Privacy isn’t a just an individual interest, but a “societal” interest, said Daniel Solove, George Washington University law professor. Personal data collection via surveillance can cause “significant problems,” including “chilling” of expression, he said. Government surveillance raises a myriad of questions about the relationship between the state and the citizen, said Solove. Balancing privacy and security interests will be possible through a “reasonable amount of accountability, he said. While there shouldn’t be “absolute transparency” for governments, citizens should be able to “evaluate government surveillance,” he said. Current laws don’t provide “adequate oversight and accountability” for government surveillance, he said. Solove said a “bottom up” perspective would allow policymakers to determine the harms caused by government surveillance activities.
The “benefits” of government surveillance programs should also be examined, said Paul Rosenzweig, Red Branch Consulting founder and senior adviser to the Chertoff Group. Modern “error correction mechanisms” need to be instituted within surveillance programs to reduce mistakes, he said. Rosenzweig analogized the risks of arming police officers to the risks inherent in government surveillance: Because police officers sometimes misuse their weapons, the key is to reduce those risks through training and other means, he said. Privacy “enables democracy” and “personal morality,” but the “idea that democracies can’t have secrets is untenable,” said Rosenzweig.

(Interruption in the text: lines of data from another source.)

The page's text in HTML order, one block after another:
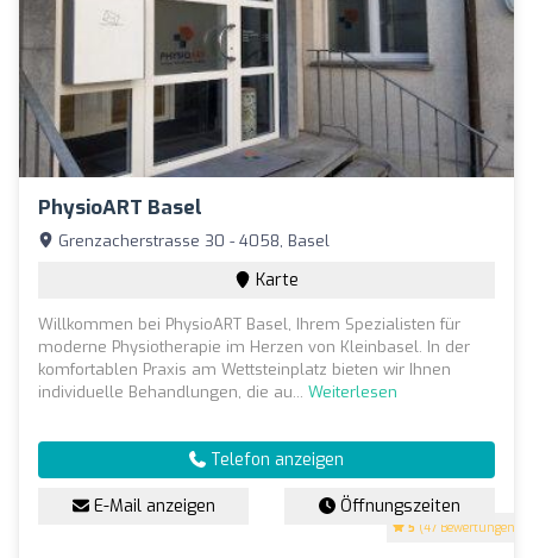
PhysioART Basel
5 (47 Bewertungen)
Grenzacherstrasse 30 - 4058, Basel
Karte
Willkommen bei PhysioART Basel, Ihrem Spezialisten für
moderne Physiotherapie im Herzen von Kleinbasel. In der
komfortablen Praxis am Wettsteinplatz bieten wir Ihnen
individuelle Behandlungen, die au... Weiterlesen
Telefon anzeigen
E-Mail anzeigen Öffnungszeiten

Companies don’t have the “ability or the motive” to persecute individuals for their political beliefs, said Liza Goitein, New York University co-director of the Liberty and National Security Program at the Brennan Center for Justice. But the “line” between major corporations and the U.S. government is getting “thinner and thinner,” she said. The “firewall” between government and industry for data collection needs to be reconstructed, said Alvaro Bedoya, Georgetown University Law Center's Center on Privacy and Technology executive director. The surveillance model of collecting as much data as possible needs to be “limited,” particularly on the government side, he said.
PCLOB member James Dempsey noted a “growing trend” between tech devices, including wearables, and data collection. Some companies and consumers concerned about data collection have responded with stronger encryption methods, he said. The “expanded” use of encryption is being “driven” by “customer demand,” said Microsoft's Hintze. Consumers aren’t just worried about data security, but data collection by governments, he said. Although tech companies will continue to invest in encryption, that doesn’t mean there won’t be any data available, said Hintze. There’s always a “point in the communication chain” where data is accessible, he said.